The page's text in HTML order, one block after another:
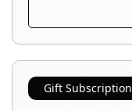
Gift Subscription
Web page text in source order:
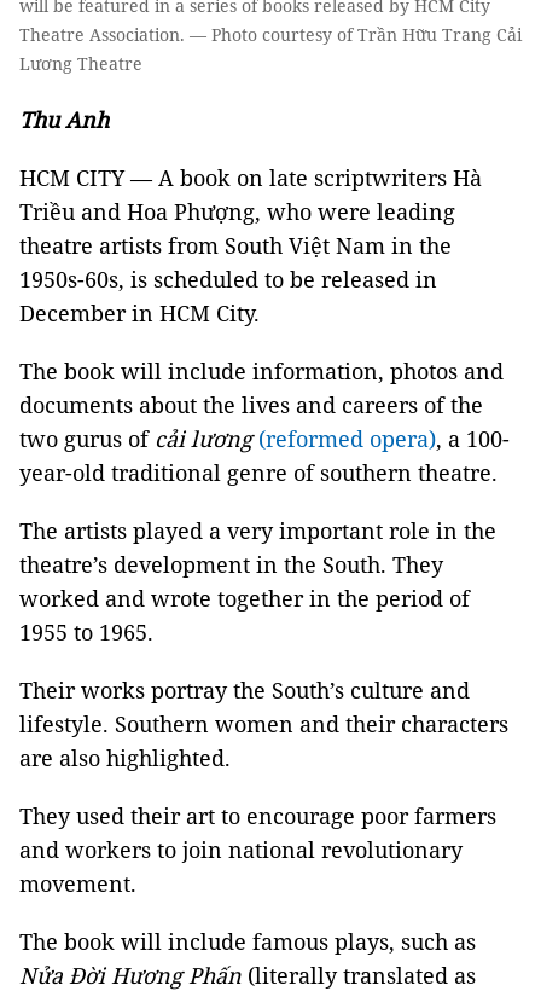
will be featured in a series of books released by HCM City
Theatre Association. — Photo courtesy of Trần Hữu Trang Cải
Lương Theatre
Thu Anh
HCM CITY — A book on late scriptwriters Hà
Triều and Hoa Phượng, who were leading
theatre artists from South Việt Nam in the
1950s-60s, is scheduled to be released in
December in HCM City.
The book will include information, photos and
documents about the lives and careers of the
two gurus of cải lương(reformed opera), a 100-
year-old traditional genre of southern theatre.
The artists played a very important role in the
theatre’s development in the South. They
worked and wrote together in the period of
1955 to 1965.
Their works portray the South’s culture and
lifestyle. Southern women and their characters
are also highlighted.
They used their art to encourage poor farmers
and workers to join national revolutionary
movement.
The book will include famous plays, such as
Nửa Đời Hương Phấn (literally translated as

## EXERCISE BRIEF
What is needed is an exact printout of every line from the one with "are also highlighted." through the end of the data, including both, and nothing more.

## RESULT
are also highlighted.
They used their art to encourage poor farmers
and workers to join national revolutionary
movement.
The book will include famous plays, such as
Nửa Đời Hương Phấn (literally translated as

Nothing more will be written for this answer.